Reports from the G7 meeting indicate that Finance Minister Aso informed US Treasury Secretary Lew that Japan will go ahead with the planned hike in the retail sales tax next April (from 8% to 10%).   Previously there have been reports and speculation that the sales tax increase would be postponed.  The impact of the sales tax increase will likely be blunted by additional fiscal measures.

We have already seen that the UK referendum is a factor that the Fed will take into consideration at next month’s FOMC meeting.  It seems reasonable that the BOJ also takes it into account when its policy meeting concludes the day after the FOMC.  A July move seems more likely, though some may argue that the upper house election (July) may push the move into August. 

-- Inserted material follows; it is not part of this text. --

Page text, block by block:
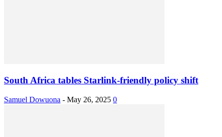
South Africa tables Starlink-friendly policy shift
Samuel Dowuona - May 26, 2025 0

In addition to the renewed appreciation of divergence, a couple of polls showing a swing toward the Remain camp has seen sterling extend its recent gains.  Implied volatility (for one and two-month) and the premium for puts over calls pulled back in the second half of last week.  Nevertheless, we caution medium-term investors from letting their guard down. 

Even if the probability of Brexit is modest or low, the initial market reaction could be severe.  The reason one may choose to hedge is not necessarily because one anticipates Brexit, but because one does not take the risk of ruin.  

The only major central bank that meets in the week ahead is the Bank of Canada. Policy is on securely on hold.  The rise in oil prices and the pullback of the Canadian dollar are welcomed developments.  One area of concern is that the economic momentum seems fragile at the start of Q2, though the central bank will want to look through the disruption caused by the fires in Alberta.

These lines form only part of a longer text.